We start solving the problem by finding the total arrangements that we can made using the digits 1, 2, 3, 4, 5, 6, 7, 8 by using the fact that the total number of ways of arranging ‘n’ objects in ‘n’ places is $n!$ . We then assume the arrangement $1234$ as a single digit and find the total number of arrangements that we can do in using the arrangement $1234$ and other digits. We then recall the formula of probability as $\text{probability=}\dfrac{\text{favorable arrangements}}{\text{total number of arrangements}}$ and substitute the values in it to get the required answer.

Complete step by step answer:
According to the problem, we are given that the numbers 1, 2, 3, 4, 5, 6, 7, 8 are arranged in random order and we need to find the probability that the digits 1, 2, 3, 4 appear as neighbours in that order.
Let us find the total number of arrangements that we can make with the digits 1, 2, 3, 4, 5, 6, 7, 8.
We know that the total number of ways of arranging ‘n’ objects in ‘n’ places is $n!$ .
So, we can arrange the digits 1, 2, 3, 4, 5, 6, 7, 8 in $8!$ ways ---(1).
Now, let us find the total no. of favorable arrangements we can make with the digits 1, 2, 3, 4 appearing as neighbours in that order.
Let us assume that $1234$ as a single digit ‘x’ as we need in that order and does not need any arrangements in between them.
So, we have to arrange the digits x, 5, 6, 7, 8 which will be our favorable arrangements.
The total no. of favorable arrangements is $5!$ ways ---(2).
We know that probability of an event is defined as $\text{probability=}\dfrac{\text{favorable arrangements}}{\text{total number of arrangements}}$ .
So, we get the required probability = $\dfrac{5!}{8!}$ .
We know that $n!=n\times \left( n-1 \right)\times \left( n-2 \right)\times ......\times 2\times 1$ .
$\Rightarrow$ Required probability = $\dfrac{5\times 4\times 3\times 2\times 1}{8\times 7\times 6\times 5\times 4\times 3\times 2\times 1}$ .
$\Rightarrow$ Required probability = $\dfrac{1}{8\times 7\times 6}$ .
$\Rightarrow$ Required probability = $\dfrac{1}{336}$ .
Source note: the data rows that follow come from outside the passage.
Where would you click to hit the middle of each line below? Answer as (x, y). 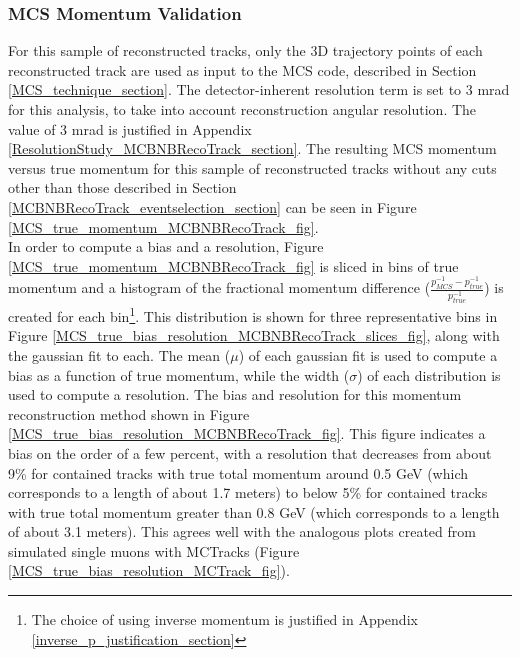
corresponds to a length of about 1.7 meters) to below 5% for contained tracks (248, 492)
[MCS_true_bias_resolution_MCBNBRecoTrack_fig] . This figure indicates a (247, 433)
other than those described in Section (122, 187)
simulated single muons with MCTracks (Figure (154, 550)
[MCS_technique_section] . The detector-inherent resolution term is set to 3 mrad (259, 89)
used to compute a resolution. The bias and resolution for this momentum (235, 394)
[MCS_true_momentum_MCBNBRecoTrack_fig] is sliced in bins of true (233, 265)
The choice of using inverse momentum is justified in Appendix (224, 619)
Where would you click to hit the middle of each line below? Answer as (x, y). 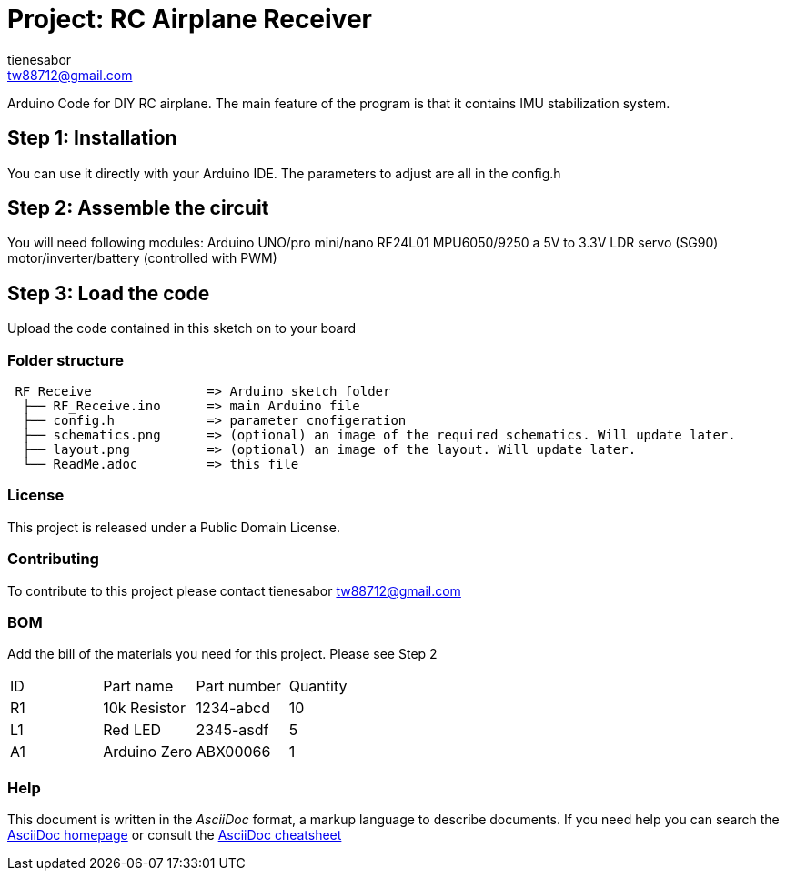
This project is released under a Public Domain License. (174, 527)
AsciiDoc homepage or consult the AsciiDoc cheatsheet (175, 835)
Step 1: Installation (92, 138)
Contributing (53, 559)
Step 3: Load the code (109, 293)
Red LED (132, 730)
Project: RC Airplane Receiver (190, 19)
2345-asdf (232, 730)
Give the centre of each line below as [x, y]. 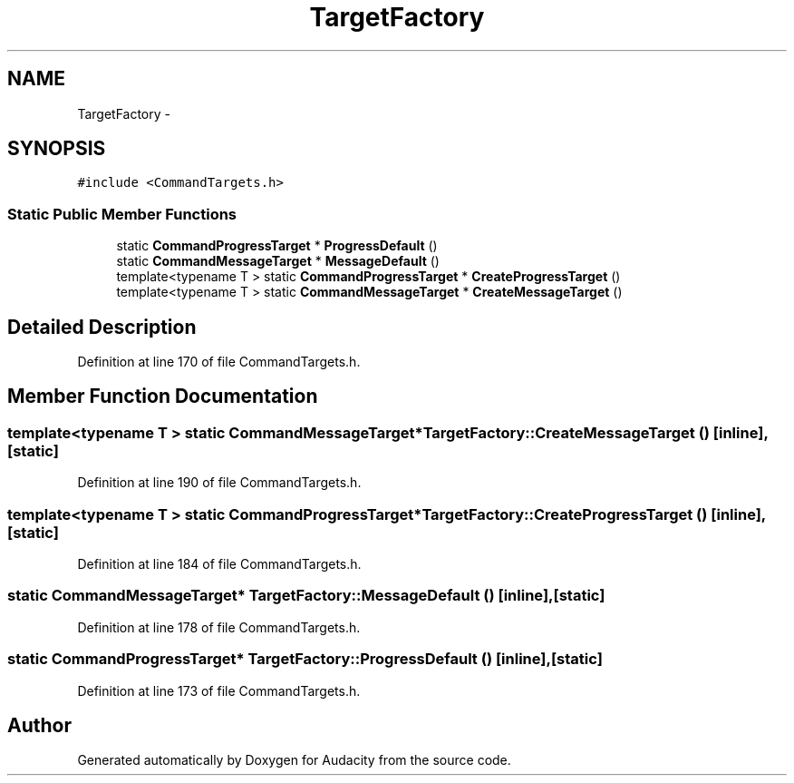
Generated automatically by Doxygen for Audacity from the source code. [294, 760]
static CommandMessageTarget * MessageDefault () [278, 261]
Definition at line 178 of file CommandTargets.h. [219, 627]
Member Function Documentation [163, 396]
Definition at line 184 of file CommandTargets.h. [219, 564]
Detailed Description [102, 327]
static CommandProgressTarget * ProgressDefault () [277, 246]
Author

So, the correct answer is “Option d”.

Note: Here we are assuming that we are only finding the total 8-digit numbers formed. If we have also taken the 7-digit, 6-digit etc., the answer would have been different. Whenever we get this type of problem without mentioning the number of digits in the problem, we should take the maximum digit numbers that can be arranged unless it is mentioned in the problem. Similarly, we can expect problems to find the probability of a 6-digit number that can be formed with the digits 1, 2, 3, 4 appears as neighbours in that order.